13.5 Multi-Modal Imaging
Clinical Context: Clinical decisions often integrate multiple imaging modalities—CT for anatomy, PET for metabolism, MRI for soft tissue detail. Multi-modal AI can leverage complementary information.
13.5.1 Fusion Strategies
Three main approaches to combine modalities:
Early fusion: Concatenate images as input channels
# Stack CT and PET as 2-channel input
combined = torch.cat([ct_tensor, pet_tensor], dim=1)
model = UNet(in_channels=2, out_channels=num_classes, ...)Late fusion: Separate encoders, combine features
class LateFusionModel(nn.Module):
def __init__(self):
super().__init__()
self.ct_encoder = ResNet18(in_channels=1)
self.pet_encoder = ResNet18(in_channels=1)
self.classifier = nn.Linear(512 * 2, num_classes)
def forward(self, ct, pet):
ct_features = self.ct_encoder(ct)
pet_features = self.pet_encoder(pet)
combined = torch.cat([ct_features, pet_features], dim=1)
return self.classifier(combined)Cross-attention fusion: Modalities attend to each other
class CrossModalAttention(nn.Module):
def __init__(self, dim):
super().__init__()
self.query = nn.Linear(dim, dim)
self.key = nn.Linear(dim, dim)
self.value = nn.Linear(dim, dim)
def forward(self, x1, x2):
# x1 attends to x2
q = self.query(x1)
k = self.key(x2)
v = self.value(x2)
attention = torch.softmax(q @ k.T / np.sqrt(k.shape[-1]), dim=-1)
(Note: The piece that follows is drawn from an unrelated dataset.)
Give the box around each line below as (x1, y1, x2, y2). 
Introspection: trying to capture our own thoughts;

return attention @ v13.5.2 Registration Challenges
Multi-modal fusion requires spatial alignment. CT and PET may be acquired on the same scanner (hardware fusion), but MRI requires software registration.
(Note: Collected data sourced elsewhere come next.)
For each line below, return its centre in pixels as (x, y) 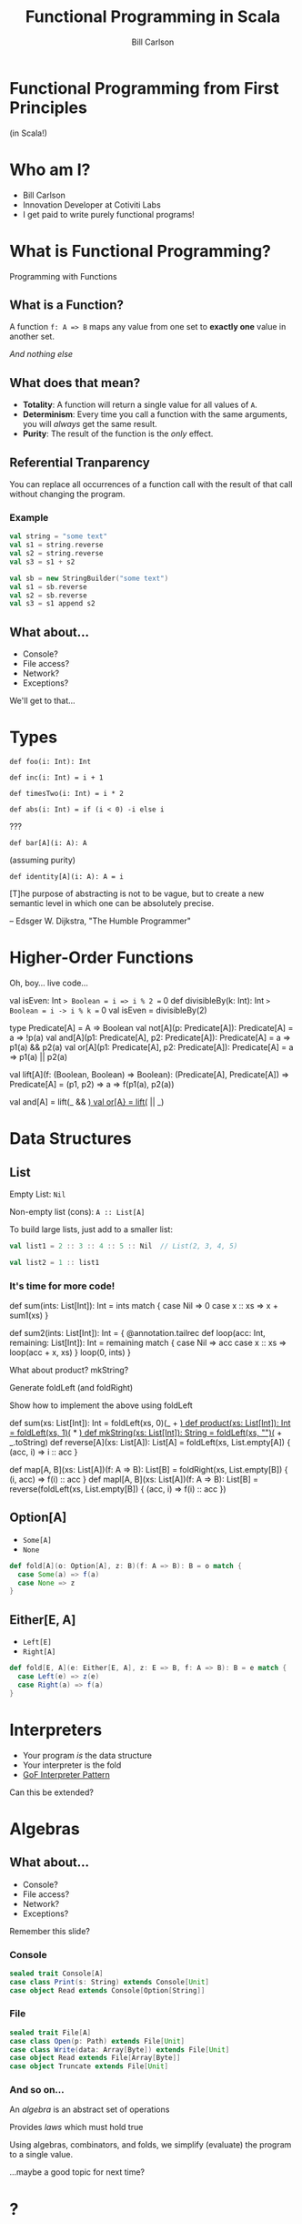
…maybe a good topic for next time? (77, 2172)
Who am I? (50, 169)
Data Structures (70, 1139)
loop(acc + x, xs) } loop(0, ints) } (70, 1352)
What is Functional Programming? (140, 251)
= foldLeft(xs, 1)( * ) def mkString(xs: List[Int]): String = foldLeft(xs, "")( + (146, 1433)
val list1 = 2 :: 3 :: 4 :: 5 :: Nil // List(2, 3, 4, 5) (124, 1246)
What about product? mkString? (69, 1370)

MONAI provides registration transforms:
from monai.transforms import Spacingd, Orientationd
# Ensure consistent spacing and orientation
align_transforms = Compose([
Spacingd(keys=["ct", "pet", "mri"],
pixdim=(1.0, 1.0, 1.0)),
Orientationd(keys=["ct", "pet", "mri"],
axcodes="RAS")
])For deformable registration (anatomical changes between scans), consider libraries like ANTsPy or MONAI’s registration modules.